Longcock and Vashon know to keep an eye on him.” She took a deep breath, met his eyes. “How many of the aviators have decided to leave?”
“One, but not because of New Eden.”
“Only one?” Astonishment swept across her expression, and a pained emotion that wasn’t relief or gratitude, but somewhere in between. She’d thought it would be much worse, he realized. “Who was it? What was the reason?”
“It was Suskind, the third engineer. A letter caught up to him in Port Fallow yesterday, almost six months out. His wife is due to deliver their first child within a week or two now, and when he saw that we were bringing on three months’ worth of supplies, he asked for leave.”
“God forbid that it takes three months,” Yasmeen said softly. “Suskind? Goddammit. They’re already short by a shoveler. Has Farnsburrow said how he’ll split the third’s duties?”
The head engineer hadn’t made that decision yet, because he was waiting for Yasmeen’s. “I offered to take them.”
Yasmeen frowned at him. “You’re not trained as a stoker.”
“Not for the engines, but under full steam, the third will spend most of his time shoveling coal. If there’s a problem with the engines or pipes on my watch, I’ll call on Farnsburrow.”
“You can’t be crew.”
Because it would upset the order of authority on the ship—where he already possessed an odd standing outside of the normal rankings, as it was. He knew she worried that his presence in the engine room might put Farnsburrow in the awkward position of giving orders to the captain’s husband.
“I know,” he said. “I’ve told Farnsburrow that I wouldn’t be signing on, just helping out. Just as I’ve helped out on the deck before. None of the aviators gave me orders when something needed to be done; they gave me directions about how to do it.”
It was a small distinction, but an important one. Her frown smoothed and she nodded. “So they did.”
“So I’ll just be there to help shovel during the third’s watch—and I’ll need to do it,” he added. “We had to disassemble the pugilist machine to make room for the autogyros and the extra coal in the cargo hold. I won’t be off this airship for a while, so I might as well sweat at the heart of her.”
Her expression didn’t soften, but he saw the sudden understanding in her eyes. Books and journals would keep him occupied on this journey, but not enough. “You’ll sweat,” she said. “Did Farnsburrow tell you the third’s hours?”
Two shifts every day, one in the dead of night. He nodded. “I’ll survive.”
“He might feel obligated to give you the first’s hours. Don’t let him.”
“I won’t.”
“All right. Your watch starts in thirty minutes, Mr. Fox.” Her lips curved as her gaze moved down his length. “You’ll probably want to change your clothing before you begin shoveling coal into a furnace for four hours.”
He sighed. “The one drawback.”
She laughed and started down the ladder. “I suggest you wear the clothes you use to avoid the zombies. They’re already black.”
* * *
It didn’t matter which clothes he wore. By the middle of his second shift, he’d stripped down to his breeches, sweating from the heat of the furnace and the exertion, covered in coal dust and breathing the engine room’s thick air, humid with steam from the boiler. God, he loved it. Though not exciting in the slightest, the work pushed his body harder than the automaton had. His muscles would pay for it later, he knew, with soreness and exhaustion—and it would likely take a few days to become accustomed to this new schedule. During salvaging runs, he often went weeks on little sleep, but the constant threat of zombies kept him alert, aware of everything around him, and relishing the thrill of every foreign sound.

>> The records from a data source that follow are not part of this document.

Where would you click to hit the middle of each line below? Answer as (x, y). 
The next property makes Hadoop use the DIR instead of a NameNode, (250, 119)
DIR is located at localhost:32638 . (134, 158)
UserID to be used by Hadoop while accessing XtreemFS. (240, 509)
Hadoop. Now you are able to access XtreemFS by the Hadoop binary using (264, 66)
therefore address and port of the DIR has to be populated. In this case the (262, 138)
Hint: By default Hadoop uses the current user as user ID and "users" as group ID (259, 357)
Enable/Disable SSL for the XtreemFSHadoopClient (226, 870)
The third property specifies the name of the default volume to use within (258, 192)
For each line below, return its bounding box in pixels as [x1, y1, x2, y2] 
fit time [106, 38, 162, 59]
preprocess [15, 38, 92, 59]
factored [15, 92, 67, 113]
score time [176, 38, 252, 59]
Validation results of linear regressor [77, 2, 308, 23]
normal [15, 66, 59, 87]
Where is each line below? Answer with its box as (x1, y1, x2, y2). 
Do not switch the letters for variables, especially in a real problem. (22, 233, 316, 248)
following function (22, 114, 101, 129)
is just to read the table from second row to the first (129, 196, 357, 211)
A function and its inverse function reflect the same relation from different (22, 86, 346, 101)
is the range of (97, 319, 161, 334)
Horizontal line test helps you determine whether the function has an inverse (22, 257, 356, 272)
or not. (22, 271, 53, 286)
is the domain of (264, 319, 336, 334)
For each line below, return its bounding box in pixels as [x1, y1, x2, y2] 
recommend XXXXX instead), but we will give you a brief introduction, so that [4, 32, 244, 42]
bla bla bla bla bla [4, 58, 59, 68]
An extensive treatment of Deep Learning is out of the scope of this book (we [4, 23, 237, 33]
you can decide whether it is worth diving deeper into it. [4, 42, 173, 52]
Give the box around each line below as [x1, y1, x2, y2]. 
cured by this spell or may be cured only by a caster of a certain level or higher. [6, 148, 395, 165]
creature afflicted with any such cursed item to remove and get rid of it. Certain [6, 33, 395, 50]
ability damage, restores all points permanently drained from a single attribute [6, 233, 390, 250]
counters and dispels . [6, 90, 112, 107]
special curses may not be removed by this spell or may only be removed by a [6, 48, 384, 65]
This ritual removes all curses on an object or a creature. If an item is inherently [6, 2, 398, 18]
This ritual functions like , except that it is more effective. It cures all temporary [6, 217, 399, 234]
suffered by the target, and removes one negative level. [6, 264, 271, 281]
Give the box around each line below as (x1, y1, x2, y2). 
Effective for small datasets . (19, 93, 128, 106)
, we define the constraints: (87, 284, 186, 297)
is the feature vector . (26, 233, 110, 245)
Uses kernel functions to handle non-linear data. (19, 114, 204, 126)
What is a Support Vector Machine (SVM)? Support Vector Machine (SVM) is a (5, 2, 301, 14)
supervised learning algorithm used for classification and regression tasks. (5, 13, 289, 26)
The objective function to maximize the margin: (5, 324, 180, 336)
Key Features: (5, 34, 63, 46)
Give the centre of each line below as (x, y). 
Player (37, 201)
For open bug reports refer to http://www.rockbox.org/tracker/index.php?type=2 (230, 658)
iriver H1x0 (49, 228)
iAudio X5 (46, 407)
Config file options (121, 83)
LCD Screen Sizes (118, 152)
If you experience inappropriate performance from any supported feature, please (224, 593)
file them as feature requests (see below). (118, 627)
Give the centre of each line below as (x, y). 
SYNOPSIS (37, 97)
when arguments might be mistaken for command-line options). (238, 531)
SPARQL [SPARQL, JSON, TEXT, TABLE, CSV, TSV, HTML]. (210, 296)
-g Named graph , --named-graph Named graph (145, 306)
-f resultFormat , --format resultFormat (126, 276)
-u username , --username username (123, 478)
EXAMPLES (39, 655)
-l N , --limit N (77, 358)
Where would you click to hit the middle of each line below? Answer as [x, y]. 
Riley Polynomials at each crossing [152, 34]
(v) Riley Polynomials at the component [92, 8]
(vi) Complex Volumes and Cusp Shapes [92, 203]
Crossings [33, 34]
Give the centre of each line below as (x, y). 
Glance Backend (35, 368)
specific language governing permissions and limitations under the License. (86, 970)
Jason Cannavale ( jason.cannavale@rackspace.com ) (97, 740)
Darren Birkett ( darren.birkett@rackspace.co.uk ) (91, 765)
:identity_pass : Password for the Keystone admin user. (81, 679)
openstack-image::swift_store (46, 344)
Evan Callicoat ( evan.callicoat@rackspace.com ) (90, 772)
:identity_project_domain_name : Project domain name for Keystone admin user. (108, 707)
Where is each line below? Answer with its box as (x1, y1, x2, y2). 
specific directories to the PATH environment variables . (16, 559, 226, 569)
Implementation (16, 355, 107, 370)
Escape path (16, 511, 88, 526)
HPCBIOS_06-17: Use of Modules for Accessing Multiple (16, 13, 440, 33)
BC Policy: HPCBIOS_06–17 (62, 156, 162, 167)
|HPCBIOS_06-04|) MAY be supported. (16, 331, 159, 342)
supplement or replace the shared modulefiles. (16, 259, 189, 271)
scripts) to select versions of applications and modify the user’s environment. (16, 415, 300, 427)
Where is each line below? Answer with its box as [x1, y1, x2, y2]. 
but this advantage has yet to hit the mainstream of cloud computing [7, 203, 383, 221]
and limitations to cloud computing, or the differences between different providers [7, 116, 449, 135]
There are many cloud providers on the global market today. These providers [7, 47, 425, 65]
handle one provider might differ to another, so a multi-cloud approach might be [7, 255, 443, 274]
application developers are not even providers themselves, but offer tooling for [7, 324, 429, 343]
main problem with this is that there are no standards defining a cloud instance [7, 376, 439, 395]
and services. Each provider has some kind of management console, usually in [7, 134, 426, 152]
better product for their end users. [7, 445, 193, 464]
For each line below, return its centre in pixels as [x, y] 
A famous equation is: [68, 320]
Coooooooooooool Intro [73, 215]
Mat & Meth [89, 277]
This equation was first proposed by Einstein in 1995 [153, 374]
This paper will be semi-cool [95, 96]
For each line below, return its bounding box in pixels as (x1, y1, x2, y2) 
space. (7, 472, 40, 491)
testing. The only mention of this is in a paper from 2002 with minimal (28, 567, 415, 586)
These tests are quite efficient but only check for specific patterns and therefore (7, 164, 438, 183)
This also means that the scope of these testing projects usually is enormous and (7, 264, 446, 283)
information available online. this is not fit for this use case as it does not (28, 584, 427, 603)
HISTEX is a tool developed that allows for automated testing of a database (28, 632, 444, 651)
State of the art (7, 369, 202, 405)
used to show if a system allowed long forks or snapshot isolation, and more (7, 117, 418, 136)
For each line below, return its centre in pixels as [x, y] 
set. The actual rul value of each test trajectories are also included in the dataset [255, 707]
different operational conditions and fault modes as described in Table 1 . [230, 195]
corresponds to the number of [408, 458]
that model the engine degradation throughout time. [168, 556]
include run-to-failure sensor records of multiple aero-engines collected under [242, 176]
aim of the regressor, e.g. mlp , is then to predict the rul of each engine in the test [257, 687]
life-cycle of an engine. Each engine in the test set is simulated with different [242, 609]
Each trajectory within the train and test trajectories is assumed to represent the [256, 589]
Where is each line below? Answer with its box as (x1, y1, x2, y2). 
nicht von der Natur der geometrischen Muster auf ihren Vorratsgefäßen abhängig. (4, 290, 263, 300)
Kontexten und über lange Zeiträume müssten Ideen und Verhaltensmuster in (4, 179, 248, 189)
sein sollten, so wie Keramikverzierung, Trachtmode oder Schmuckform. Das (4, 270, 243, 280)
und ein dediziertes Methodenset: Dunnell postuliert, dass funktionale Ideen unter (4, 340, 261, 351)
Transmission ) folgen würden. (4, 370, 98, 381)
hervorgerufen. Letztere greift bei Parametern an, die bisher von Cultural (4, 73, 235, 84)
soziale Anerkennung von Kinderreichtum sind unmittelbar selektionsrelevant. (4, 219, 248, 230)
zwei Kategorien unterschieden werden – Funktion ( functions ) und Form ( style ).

This offered a different sort of bliss—not from danger, but of shutting everything out. He stuffed cotton into his ears to muffle the deafening roar of the engines, and though his sweat belonged to the furnace, he had his brain to himself for a stretch of four hours.
His head was never a dull place to be.
Naturally, on that night Yasmeen occupied most of his thoughts. She was always a surprise to him. The most incredible surprise. And he’d always known that he’d enjoyed a fair amount of good luck in his life, but her love for him led to an inescapable truth:
Archimedes Fox was the single luckiest man to ever walk the Earth.